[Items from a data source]

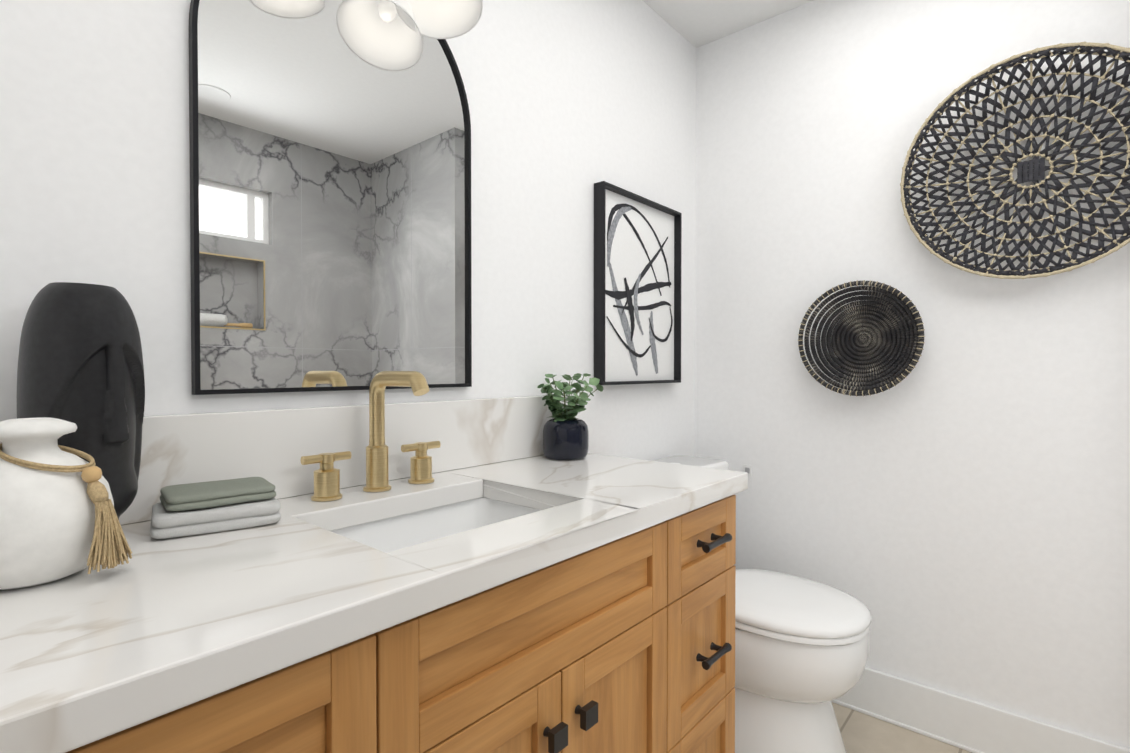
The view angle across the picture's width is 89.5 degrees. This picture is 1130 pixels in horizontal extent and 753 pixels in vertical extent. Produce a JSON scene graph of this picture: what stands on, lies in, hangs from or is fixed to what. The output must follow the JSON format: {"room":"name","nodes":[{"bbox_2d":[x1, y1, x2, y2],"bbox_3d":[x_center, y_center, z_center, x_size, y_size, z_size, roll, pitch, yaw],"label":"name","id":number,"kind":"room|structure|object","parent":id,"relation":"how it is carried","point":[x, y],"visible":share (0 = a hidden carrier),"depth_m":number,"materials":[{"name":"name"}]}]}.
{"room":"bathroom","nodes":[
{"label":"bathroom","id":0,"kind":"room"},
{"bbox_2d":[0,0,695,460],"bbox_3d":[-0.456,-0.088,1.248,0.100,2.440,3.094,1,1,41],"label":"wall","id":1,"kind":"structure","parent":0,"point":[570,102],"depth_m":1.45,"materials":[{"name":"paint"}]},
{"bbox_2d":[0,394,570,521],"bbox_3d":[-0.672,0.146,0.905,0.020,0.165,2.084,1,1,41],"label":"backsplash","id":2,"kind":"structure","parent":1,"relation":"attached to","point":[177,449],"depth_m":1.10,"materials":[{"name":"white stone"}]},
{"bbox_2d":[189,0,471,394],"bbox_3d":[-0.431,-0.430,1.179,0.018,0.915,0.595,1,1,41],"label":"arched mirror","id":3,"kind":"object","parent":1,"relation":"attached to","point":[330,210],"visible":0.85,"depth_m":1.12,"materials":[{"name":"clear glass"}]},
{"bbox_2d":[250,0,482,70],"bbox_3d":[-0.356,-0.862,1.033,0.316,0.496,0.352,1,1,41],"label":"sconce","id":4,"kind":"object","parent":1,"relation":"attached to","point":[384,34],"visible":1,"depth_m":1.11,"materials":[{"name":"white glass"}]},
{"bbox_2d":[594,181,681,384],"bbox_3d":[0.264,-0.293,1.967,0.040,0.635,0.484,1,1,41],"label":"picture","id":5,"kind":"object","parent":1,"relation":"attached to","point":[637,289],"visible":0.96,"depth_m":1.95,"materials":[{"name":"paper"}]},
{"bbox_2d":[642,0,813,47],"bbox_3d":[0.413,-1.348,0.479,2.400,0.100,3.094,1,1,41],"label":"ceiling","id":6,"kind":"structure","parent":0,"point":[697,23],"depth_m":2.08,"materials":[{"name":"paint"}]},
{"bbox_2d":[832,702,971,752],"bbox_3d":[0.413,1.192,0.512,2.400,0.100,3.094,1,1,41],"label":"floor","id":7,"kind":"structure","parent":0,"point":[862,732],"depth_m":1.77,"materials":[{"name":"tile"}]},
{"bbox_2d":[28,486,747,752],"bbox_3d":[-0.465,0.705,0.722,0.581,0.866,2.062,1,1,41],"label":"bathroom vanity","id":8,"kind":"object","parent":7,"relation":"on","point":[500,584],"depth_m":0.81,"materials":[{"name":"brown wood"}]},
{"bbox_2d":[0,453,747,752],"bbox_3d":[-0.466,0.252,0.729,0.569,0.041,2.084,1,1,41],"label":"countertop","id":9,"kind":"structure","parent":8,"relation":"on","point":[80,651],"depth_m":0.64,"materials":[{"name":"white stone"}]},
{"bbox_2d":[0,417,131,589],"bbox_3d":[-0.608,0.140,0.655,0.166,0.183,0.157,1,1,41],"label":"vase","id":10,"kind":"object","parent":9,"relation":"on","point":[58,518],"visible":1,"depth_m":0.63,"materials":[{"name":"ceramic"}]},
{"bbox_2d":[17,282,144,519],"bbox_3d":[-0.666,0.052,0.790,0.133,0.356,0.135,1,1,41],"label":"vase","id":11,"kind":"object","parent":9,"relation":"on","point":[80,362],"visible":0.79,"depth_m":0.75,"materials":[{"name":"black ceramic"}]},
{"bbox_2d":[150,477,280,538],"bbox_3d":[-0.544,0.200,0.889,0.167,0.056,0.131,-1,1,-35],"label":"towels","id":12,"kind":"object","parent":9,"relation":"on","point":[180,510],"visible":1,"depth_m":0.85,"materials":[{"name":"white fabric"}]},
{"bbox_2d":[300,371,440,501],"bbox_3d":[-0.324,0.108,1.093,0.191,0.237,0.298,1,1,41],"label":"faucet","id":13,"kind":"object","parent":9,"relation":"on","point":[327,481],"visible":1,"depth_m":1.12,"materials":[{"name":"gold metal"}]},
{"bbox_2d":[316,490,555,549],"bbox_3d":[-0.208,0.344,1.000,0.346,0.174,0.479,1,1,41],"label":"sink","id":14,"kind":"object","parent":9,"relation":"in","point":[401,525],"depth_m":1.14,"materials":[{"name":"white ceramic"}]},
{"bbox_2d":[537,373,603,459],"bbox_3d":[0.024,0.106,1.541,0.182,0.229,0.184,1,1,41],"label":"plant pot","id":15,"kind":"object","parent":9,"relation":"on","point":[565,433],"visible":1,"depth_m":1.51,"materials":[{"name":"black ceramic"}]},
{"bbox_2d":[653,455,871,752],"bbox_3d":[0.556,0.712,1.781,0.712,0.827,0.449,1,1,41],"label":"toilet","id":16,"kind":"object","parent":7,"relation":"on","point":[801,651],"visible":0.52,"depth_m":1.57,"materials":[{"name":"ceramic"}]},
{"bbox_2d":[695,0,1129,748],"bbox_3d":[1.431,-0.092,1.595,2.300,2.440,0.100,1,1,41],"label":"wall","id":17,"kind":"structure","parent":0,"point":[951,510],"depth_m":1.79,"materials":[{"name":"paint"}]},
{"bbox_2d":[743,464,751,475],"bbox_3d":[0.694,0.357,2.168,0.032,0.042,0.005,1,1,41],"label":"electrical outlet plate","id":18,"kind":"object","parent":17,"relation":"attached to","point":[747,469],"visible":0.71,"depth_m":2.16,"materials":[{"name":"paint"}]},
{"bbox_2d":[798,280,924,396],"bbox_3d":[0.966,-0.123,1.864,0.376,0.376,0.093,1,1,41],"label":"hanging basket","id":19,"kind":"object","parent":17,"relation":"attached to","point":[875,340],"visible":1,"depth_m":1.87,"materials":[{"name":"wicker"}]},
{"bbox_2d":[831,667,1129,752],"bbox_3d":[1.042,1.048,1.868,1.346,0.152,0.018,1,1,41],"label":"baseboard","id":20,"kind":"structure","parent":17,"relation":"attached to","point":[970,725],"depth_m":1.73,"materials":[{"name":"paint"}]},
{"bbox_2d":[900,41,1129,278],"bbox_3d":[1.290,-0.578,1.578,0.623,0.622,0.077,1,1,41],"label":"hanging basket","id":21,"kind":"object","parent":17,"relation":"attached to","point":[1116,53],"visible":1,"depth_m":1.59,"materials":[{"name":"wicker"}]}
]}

WORK ORDER:
Copy every record exactly; no pictures.

REPLY TO THE TASK:
The view angle across the picture's width is 89.5 degrees. This picture is 1130 pixels in horizontal extent and 753 pixels in vertical extent. Produce a JSON scene graph of this picture: what stands on, lies in, hangs from or is fixed to what. The output must follow the JSON format: {"room":"name","nodes":[{"bbox_2d":[x1, y1, x2, y2],"bbox_3d":[x_center, y_center, z_center, x_size, y_size, z_size, roll, pitch, yaw],"label":"name","id":number,"kind":"room|structure|object","parent":id,"relation":"how it is carried","point":[x, y],"visible":share (0 = a hidden carrier),"depth_m":number,"materials":[{"name":"name"}]}]}.
{"room":"bathroom","nodes":[
{"label":"bathroom","id":0,"kind":"room"},
{"bbox_2d":[0,0,695,460],"bbox_3d":[-0.456,-0.088,1.248,0.100,2.440,3.094,1,1,41],"label":"wall","id":1,"kind":"structure","parent":0,"point":[570,102],"depth_m":1.45,"materials":[{"name":"paint"}]},
{"bbox_2d":[0,394,570,521],"bbox_3d":[-0.672,0.146,0.905,0.020,0.165,2.084,1,1,41],"label":"backsplash","id":2,"kind":"structure","parent":1,"relation":"attached to","point":[177,449],"depth_m":1.10,"materials":[{"name":"white stone"}]},
{"bbox_2d":[189,0,471,394],"bbox_3d":[-0.431,-0.430,1.179,0.018,0.915,0.595,1,1,41],"label":"arched mirror","id":3,"kind":"object","parent":1,"relation":"attached to","point":[330,210],"visible":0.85,"depth_m":1.12,"materials":[{"name":"clear glass"}]},
{"bbox_2d":[250,0,482,70],"bbox_3d":[-0.356,-0.862,1.033,0.316,0.496,0.352,1,1,41],"label":"sconce","id":4,"kind":"object","parent":1,"relation":"attached to","point":[384,34],"visible":1,"depth_m":1.11,"materials":[{"name":"white glass"}]},
{"bbox_2d":[594,181,681,384],"bbox_3d":[0.264,-0.293,1.967,0.040,0.635,0.484,1,1,41],"label":"picture","id":5,"kind":"object","parent":1,"relation":"attached to","point":[637,289],"visible":0.96,"depth_m":1.95,"materials":[{"name":"paper"}]},
{"bbox_2d":[642,0,813,47],"bbox_3d":[0.413,-1.348,0.479,2.400,0.100,3.094,1,1,41],"label":"ceiling","id":6,"kind":"structure","parent":0,"point":[697,23],"depth_m":2.08,"materials":[{"name":"paint"}]},
{"bbox_2d":[832,702,971,752],"bbox_3d":[0.413,1.192,0.512,2.400,0.100,3.094,1,1,41],"label":"floor","id":7,"kind":"structure","parent":0,"point":[862,732],"depth_m":1.77,"materials":[{"name":"tile"}]},
{"bbox_2d":[28,486,747,752],"bbox_3d":[-0.465,0.705,0.722,0.581,0.866,2.062,1,1,41],"label":"bathroom vanity","id":8,"kind":"object","parent":7,"relation":"on","point":[500,584],"depth_m":0.81,"materials":[{"name":"brown wood"}]},
{"bbox_2d":[0,453,747,752],"bbox_3d":[-0.466,0.252,0.729,0.569,0.041,2.084,1,1,41],"label":"countertop","id":9,"kind":"structure","parent":8,"relation":"on","point":[80,651],"depth_m":0.64,"materials":[{"name":"white stone"}]},
{"bbox_2d":[0,417,131,589],"bbox_3d":[-0.608,0.140,0.655,0.166,0.183,0.157,1,1,41],"label":"vase","id":10,"kind":"object","parent":9,"relation":"on","point":[58,518],"visible":1,"depth_m":0.63,"materials":[{"name":"ceramic"}]},
{"bbox_2d":[17,282,144,519],"bbox_3d":[-0.666,0.052,0.790,0.133,0.356,0.135,1,1,41],"label":"vase","id":11,"kind":"object","parent":9,"relation":"on","point":[80,362],"visible":0.79,"depth_m":0.75,"materials":[{"name":"black ceramic"}]},
{"bbox_2d":[150,477,280,538],"bbox_3d":[-0.544,0.200,0.889,0.167,0.056,0.131,-1,1,-35],"label":"towels","id":12,"kind":"object","parent":9,"relation":"on","point":[180,510],"visible":1,"depth_m":0.85,"materials":[{"name":"white fabric"}]},
{"bbox_2d":[300,371,440,501],"bbox_3d":[-0.324,0.108,1.093,0.191,0.237,0.298,1,1,41],"label":"faucet","id":13,"kind":"object","parent":9,"relation":"on","point":[327,481],"visible":1,"depth_m":1.12,"materials":[{"name":"gold metal"}]},
{"bbox_2d":[316,490,555,549],"bbox_3d":[-0.208,0.344,1.000,0.346,0.174,0.479,1,1,41],"label":"sink","id":14,"kind":"object","parent":9,"relation":"in","point":[401,525],"depth_m":1.14,"materials":[{"name":"white ceramic"}]},
{"bbox_2d":[537,373,603,459],"bbox_3d":[0.024,0.106,1.541,0.182,0.229,0.184,1,1,41],"label":"plant pot","id":15,"kind":"object","parent":9,"relation":"on","point":[565,433],"visible":1,"depth_m":1.51,"materials":[{"name":"black ceramic"}]},
{"bbox_2d":[653,455,871,752],"bbox_3d":[0.556,0.712,1.781,0.712,0.827,0.449,1,1,41],"label":"toilet","id":16,"kind":"object","parent":7,"relation":"on","point":[801,651],"visible":0.52,"depth_m":1.57,"materials":[{"name":"ceramic"}]},
{"bbox_2d":[695,0,1129,748],"bbox_3d":[1.431,-0.092,1.595,2.300,2.440,0.100,1,1,41],"label":"wall","id":17,"kind":"structure","parent":0,"point":[951,510],"depth_m":1.79,"materials":[{"name":"paint"}]},
{"bbox_2d":[743,464,751,475],"bbox_3d":[0.694,0.357,2.168,0.032,0.042,0.005,1,1,41],"label":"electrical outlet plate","id":18,"kind":"object","parent":17,"relation":"attached to","point":[747,469],"visible":0.71,"depth_m":2.16,"materials":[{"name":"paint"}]},
{"bbox_2d":[798,280,924,396],"bbox_3d":[0.966,-0.123,1.864,0.376,0.376,0.093,1,1,41],"label":"hanging basket","id":19,"kind":"object","parent":17,"relation":"attached to","point":[875,340],"visible":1,"depth_m":1.87,"materials":[{"name":"wicker"}]},
{"bbox_2d":[831,667,1129,752],"bbox_3d":[1.042,1.048,1.868,1.346,0.152,0.018,1,1,41],"label":"baseboard","id":20,"kind":"structure","parent":17,"relation":"attached to","point":[970,725],"depth_m":1.73,"materials":[{"name":"paint"}]},
{"bbox_2d":[900,41,1129,278],"bbox_3d":[1.290,-0.578,1.578,0.623,0.622,0.077,1,1,41],"label":"hanging basket","id":21,"kind":"object","parent":17,"relation":"attached to","point":[1116,53],"visible":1,"depth_m":1.59,"materials":[{"name":"wicker"}]}
]}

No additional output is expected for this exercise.